李西平过去对诸葛阳宁的工作态度和工作能力还是很佩服的,但是当他开始研究麻城的土寨问题后,对于诸葛阳宁坚持不肯召唤援兵的行为愈发不满。县里没有一支机动兵力,事事都要协调乡勇,几乎没有任何应急能力。之所以会陷入这种窘境,就仅仅是因为诸葛阳宁要追求更高的政绩。
李西平转向大空:“师父,您这里的乡勇,能不能先借我一些?”眼下也只能先协调乡勇了,龙潭湖附近的村民在大空的资助下组织起来维护周边治安,是有一定的纪律的,先从大空这里拉点人,说服那些乡绅更方便。
不料大空双手合十:“阿弥陀佛,恕老衲实有苦衷。”
李西平一下子明白了。武魁、圆吉这样的匪伙能生存下来,不可能光靠武力,刚才大空也提到圆吉的敛财手段包括勒索附近的村庄。龙潭湖的乡勇并不强大,却能安心搞旅游,从来不受土匪侵扰,很显然,大空私下里也给土匪上贡。如此一来,剿匪的乡勇队伍组织起来为什么这么困难也就可想而知了。

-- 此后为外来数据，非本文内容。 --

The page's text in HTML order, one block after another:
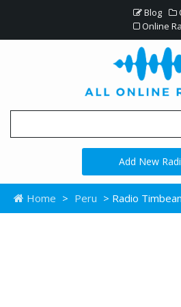
Blog
Online
Add New
Home > Peru > Radio
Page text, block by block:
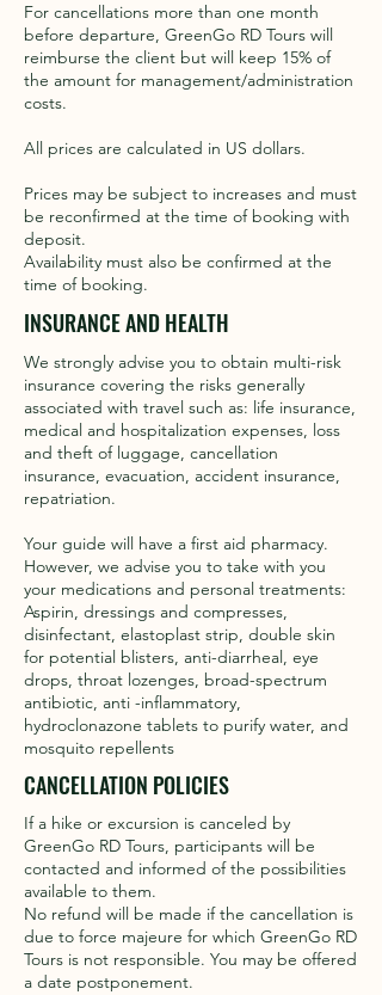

李西平当然没责怪大空,官府自己治不了土匪,如果还要求一个和尚绝不妥协,那也太不要脸了。李西平反而向大空作了个揖:“师父放心,我尽快解决。”
第一零七章 葭泊
赵登回头望去,葭泊已经火光冲天,风中还隐隐传来了哭号之声。
赵登又看了看自己的老婆和女儿,显然是不太放心。但赵登的老婆鲁大妮也不是看见杀人就瑟瑟发抖的弱女子,逃税逃到葭泊里的人,不管男女都是狠人。鲁大妮说:“你放心吧,我认得路,我带着女儿去芸秋村。”

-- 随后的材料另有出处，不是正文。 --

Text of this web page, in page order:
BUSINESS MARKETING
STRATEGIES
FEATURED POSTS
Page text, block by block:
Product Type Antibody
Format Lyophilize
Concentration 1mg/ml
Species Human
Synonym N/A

葭泊在李西平那个世界并不存在,它是由于顺朝修建的水利工程而产生的一片湿地。这里并没有完整的湖泊,只有一片片芦苇荡,许多逃离户籍之人隐匿其中,以渔业和芦苇编织业为生,也利用小块土地种些粮食。这些人中有许多强悍之辈,别看是个编凉席的,你敢找他要芦苇税,他就敢一枪崩了你。

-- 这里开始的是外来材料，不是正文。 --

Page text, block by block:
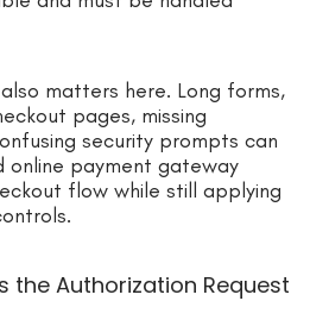
matters here. Long forms,
pages, missing
security prompts can
payment gateway
flow while still applying
the Authorization Request
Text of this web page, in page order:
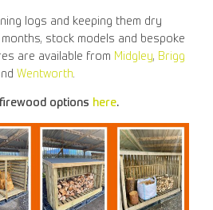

前两天葭泊的人和芸秋村交换了一些物资,葭泊作为流民村落,有些时候不方便光明正大地出去做生意,就得和周边的村子交易。自打芸秋村主事的人变成夏未学,交易变得公平了许多,芸秋村那边有钱赚就行,不再玩命压价。赵登在葭泊也算个说得上话的人,夏未学还送了他女儿赵二妮一个拨浪鼓。没错,母亲叫大妮,女儿叫二妮。
在葭泊人看来,芸秋村的人还是比较靠谱的,即便是过去封世思主事的时候,芸秋村的老百姓也很友善,逃难过去再不济也能被施舍一碗稀粥,一个屋檐。所以当葭泊被武魁袭击后,大部分人都选择向芸秋村的方向逃跑。
“爹,我不怕,你小心。”赵二妮努力模仿者母亲的样子说道。赵登点了点头:“你爹厉害着呢。”他提着一根梭镖,消失在了夜色中。
鲁大妮和赵二妮都清楚,赵登一定是回去救那些没有跑出来的邻居们了。
赵登差不多是葭泊最有威望的人,但他并非葭泊的领袖,这次葭泊遇袭,输得这样惨,与他们这种松散的结构有很大的关系。葭泊是一大片芦荡沼泽,流民们躲在这里,分别住在互不相连的小块陆地上,虽然互相帮助,可是并无统属关系。这样的结构,让他们在突然遭到敌人袭击的时候根本无法立刻组织起有效的反击。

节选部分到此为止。